Jacopo Murano

Personal information
- Full name: Jacopo Pietro Murano
- Date of birth: 14 February 1990 (age 36)
- Place of birth: Potenza, Italy
- Height: 1.86 m (6 ft 1 in)
- Position: Striker

Team information
- Current team: Potenza
- Number: 9

Senior career*
- Years: Team / Apps / (Gls)
- 2008–2009: Sporting Genzano / 28 / (4)
- 2009–2010: Campobasso / 28 / (4)
- 2010–2011: Taranto / 1 / (0)
- 2011: → San Marino (loan) / 7 / (1)
- 2011–2012: Montichiari / 19 / (3)
- 2012–2013: Brindisi / 0 / (0)
- 2013–2014: Potenza /  / (7)
- 2014–2015: Monopoli / 29 / (4)
- 2015: Grosseto / 10 / (2)
- 2015–2016: Recanatese / 16 / (9)
- 2016–2017: Savona / 33 / (2)
- 2017–2019: SPAL / 0 / (0)
- 2017–2018: → Trapani (loan) / 33 / (10)
- 2019–2020: Potenza / 32 / (9)
- 2020–2022: Perugia / 45 / (12)
- 2022–2023: Avellino / 28 / (2)
- 2023: → Potenza (loan) / 13 / (3)
- 2023–2024: Picerno / 36 / (20)
- 2024–2025: Foggia / 21 / (3)
- 2025: → Crotone (loan) / 12 / (5)
- 2025–2026: Crotone / 18 / (4)
- 2026–: Potenza / 13 / (0)

= Jacopo Murano =

Italian footballer

Jacopo Pietro Murano (born 14 February 1990) is an Italian professional footballer who plays as a striker for club Potenza.

==Career==
On 17 January 2019, he was released from his contract with SPAL by mutual consent.
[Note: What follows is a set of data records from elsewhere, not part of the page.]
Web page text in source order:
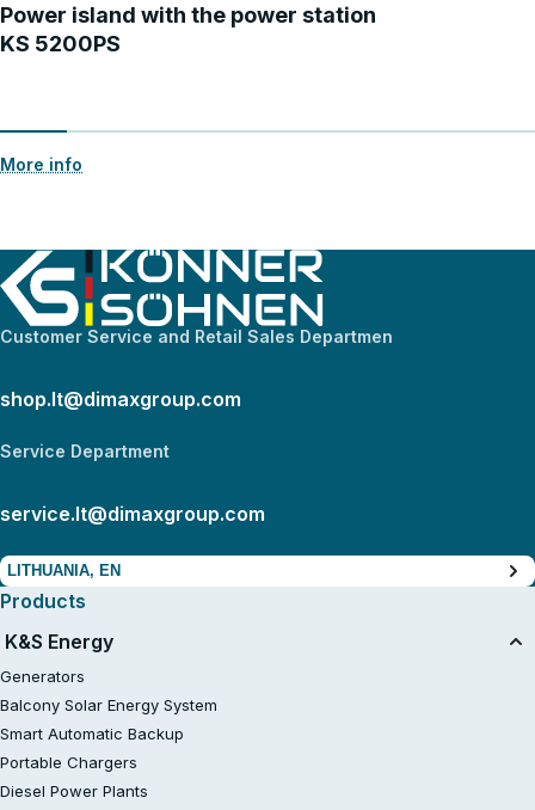
Power island with the power station
KS 5200PS
More info
Customer Service and Retail Sales Departmen
shop.lt@dimaxgroup.com
Service Department
service.lt@dimaxgroup.com
LITHUANIA, EN
Products
K&S Energy
Generators
Balcony Solar Energy System
Smart Automatic Backup
Portable Chargers
Diesel Power Plants
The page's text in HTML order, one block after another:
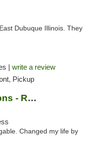
Dubuque Illinois. They
| write a review
Pickup
Minnesota Medical Solutions - Rochester
Changed my life by
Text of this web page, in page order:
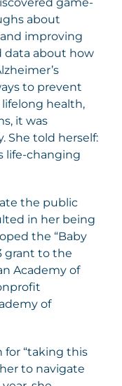
about
improving
data about how
to prevent
lifelong health,
it was
She told herself:
life-changing
the public
in her being
the “Baby
grant to the
Academy of
of
for “taking this
to navigate
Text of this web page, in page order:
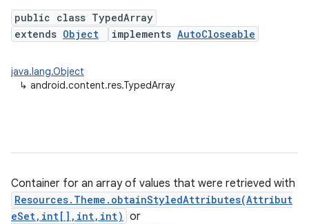
public class TypedArray
extends Object implements AutoCloseable
java.lang.Object
↳ android.content.res.TypedArray
Container for an array of values that were retrieved with
Resources.Theme.obtainStyledAttributes(Attribut
eSet,int[],int,int) or
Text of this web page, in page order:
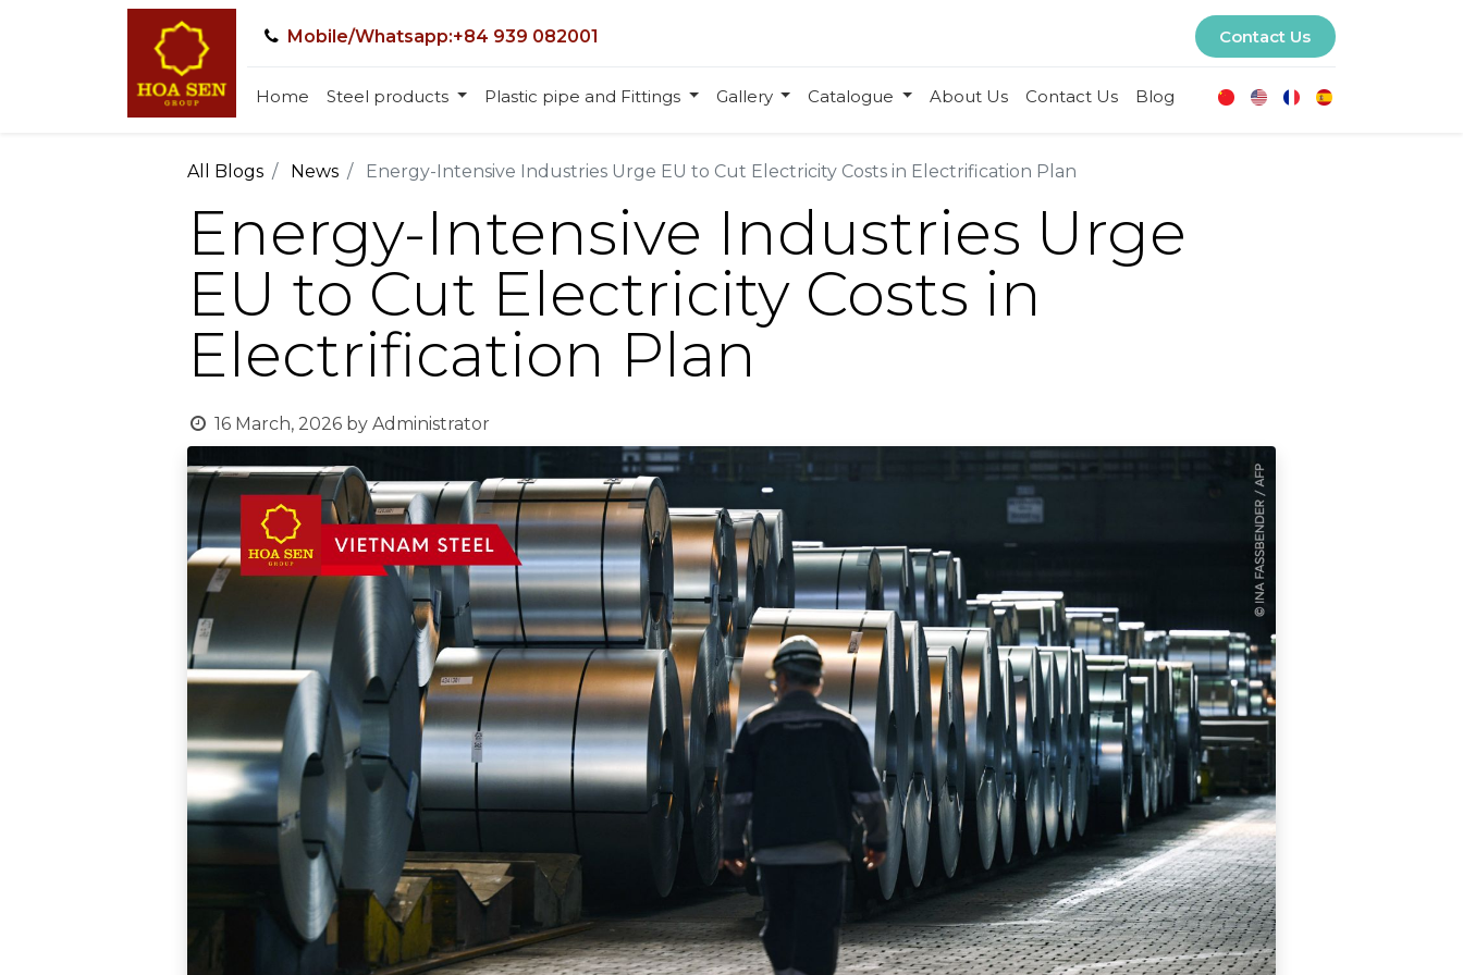
Mobile/Whatsapp:+84 939 082001 Contact Us
Home Steel products Plastic pipe and Fittings Gallery Catalogue About Us Contact Us Blog
All Blogs News Energy-Intensive Industries Urge EU to Cut Electricity Costs in Electrification Plan
Energy-Intensive Industries Urge
EU to Cut Electricity Costs in
Electrification Plan
16 March, 2026 by Administrator

On 22 February 2019, he joined Serie C club Potenza. He has previously helped the club get promoted in the 2013–14 season from the fifth-tier Eccellenza to Serie D by scoring 37 goals in the league (with 5 additional in Coppa Italia).

On 17 September 2020 he signed with Perugia.

On 22 January 2022 he joined Avellino. On 26 January 2023, Murano returned to Potenza on loan.

On 23 August 2024, Murano signed a two-season contract with Foggia.